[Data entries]
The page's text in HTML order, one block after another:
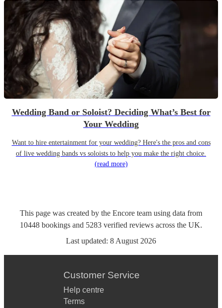
Wedding Band or Soloist? Deciding What’s Best for
Your Wedding
Want to hire entertainment for your wedding? Here's the pros and cons
of live wedding bands vs soloists to help you make the right choice.
(read more)
This page was created by the Encore team using data from
10448 bookings and 5283 verified reviews across the UK.
Last updated: 8 August 2026
Customer Service
Help centre
Terms
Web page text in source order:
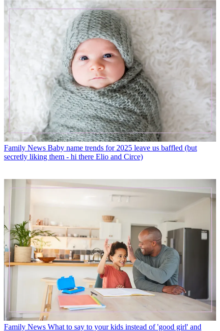
Family News Baby name trends for 2025 leave us baffled (but
secretly liking them - hi there Elio and Circe)
Family News What to say to your kids instead of 'good girl' and
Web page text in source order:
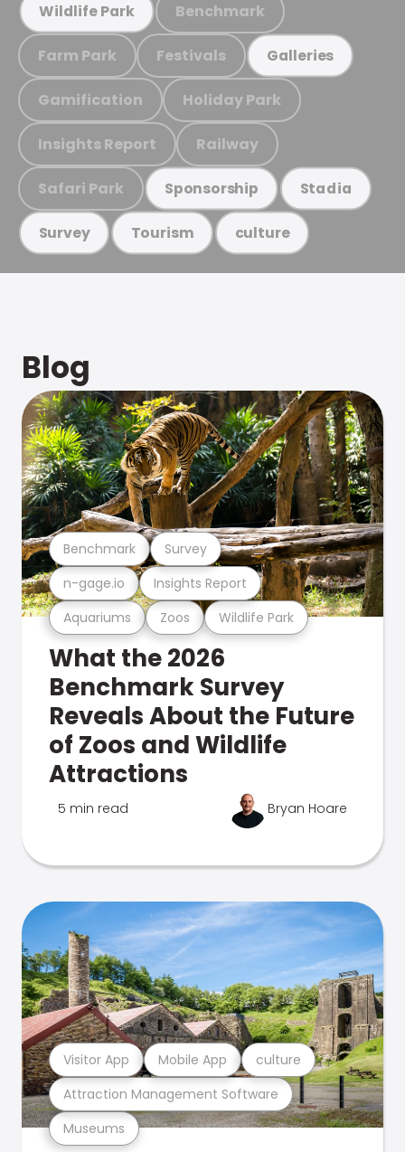
Wildlife Park Benchmark
Farm Park Festivals Galleries
Gamification Holiday Park
Insights Report Railway
Safari Park Sponsorship Stadia
Survey Tourism culture
Blog
Aquariums Zoos Wildlife Park
n-gage.io Insights Report
Benchmark Survey
What the 2026
Benchmark Survey
Reveals About the Future
of Zoos and Wildlife
Attractions
5 min read Bryan Hoare
Museums
Attraction Management Software
Visitor App Mobile App culture
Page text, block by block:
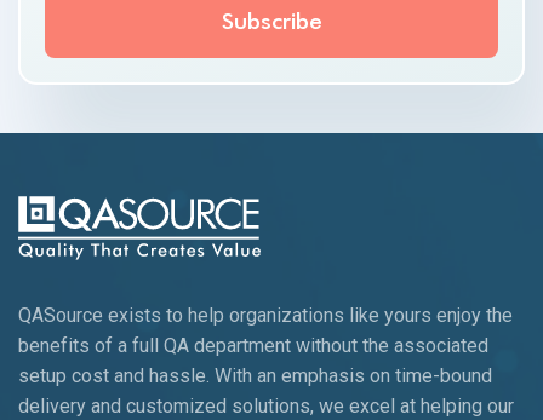
QASource exists to help organizations like yours enjoy the
benefits of a full QA department without the associated
setup cost and hassle. With an emphasis on time-bound
delivery and customized solutions, we excel at helping our
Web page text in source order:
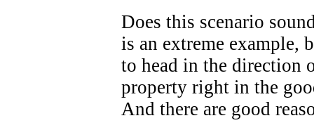
Does this scenario
is an extreme example,
to head in the direction
property right in the
And there are good
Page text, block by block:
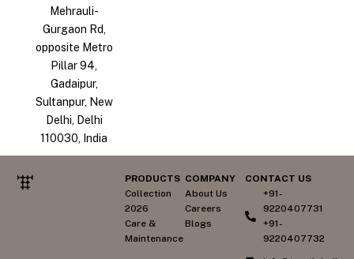
Mehrauli-
Gurgaon Rd,
opposite Metro
Pillar 94,
Gadaipur,
Sultanpur, New
Delhi, Delhi
110030, India
PRODUCTS
Collection
2026
Care &
Maintenance
COMPANY
About Us
Careers
Blogs
CONTACT US
+91-
9220407731
+91-
9220407732
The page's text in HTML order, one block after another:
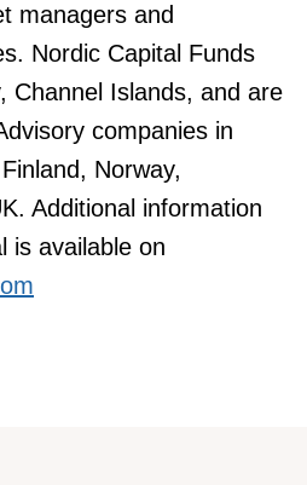
managers and
Nordic Capital Funds
Channel Islands, and are
companies in
Norway,
Additional information
is available on
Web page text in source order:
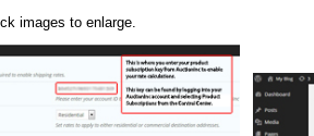
images to enlarge.
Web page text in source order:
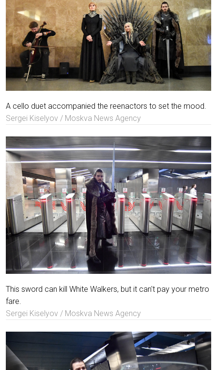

# [TASK OBJECTIVE]
With images left out, the data must be transcribed exactly.

# [REPLY]
The page's text in HTML order, one block after another:
Wedding Band or Soloist? Deciding What’s Best for
Your Wedding
Want to hire entertainment for your wedding? Here's the pros and cons
of live wedding bands vs soloists to help you make the right choice.
(read more)
This page was created by the Encore team using data from
10448 bookings and 5283 verified reviews across the UK.
Last updated: 8 August 2026
Customer Service
Help centre
Terms
Web page text in source order:
Family News Baby name trends for 2025 leave us baffled (but
secretly liking them - hi there Elio and Circe)
Family News What to say to your kids instead of 'good girl' and
Web page text in source order:
Wildlife Park Benchmark
Farm Park Festivals Galleries
Gamification Holiday Park
Insights Report Railway
Safari Park Sponsorship Stadia
Survey Tourism culture
Blog
Aquariums Zoos Wildlife Park
n-gage.io Insights Report
Benchmark Survey
What the 2026
Benchmark Survey
Reveals About the Future
of Zoos and Wildlife
Attractions
5 min read Bryan Hoare
Museums
Attraction Management Software
Visitor App Mobile App culture
Page text, block by block:
QASource exists to help organizations like yours enjoy the
benefits of a full QA department without the associated
setup cost and hassle. With an emphasis on time-bound
delivery and customized solutions, we excel at helping our
Web page text in source order:
Does this scenario
is an extreme example,
to head in the direction
property right in the
And there are good
Page text, block by block:
Mehrauli-
Gurgaon Rd,
opposite Metro
Pillar 94,
Gadaipur,
Sultanpur, New
Delhi, Delhi
110030, India
PRODUCTS
Collection
2026
Care &
Maintenance
COMPANY
About Us
Careers
Blogs
CONTACT US
+91-
9220407731
+91-
9220407732
The page's text in HTML order, one block after another:
managers and
Nordic Capital Funds
Channel Islands, and are
companies in
Norway,
Additional information
is available on
Web page text in source order:
images to enlarge.
Web page text in source order:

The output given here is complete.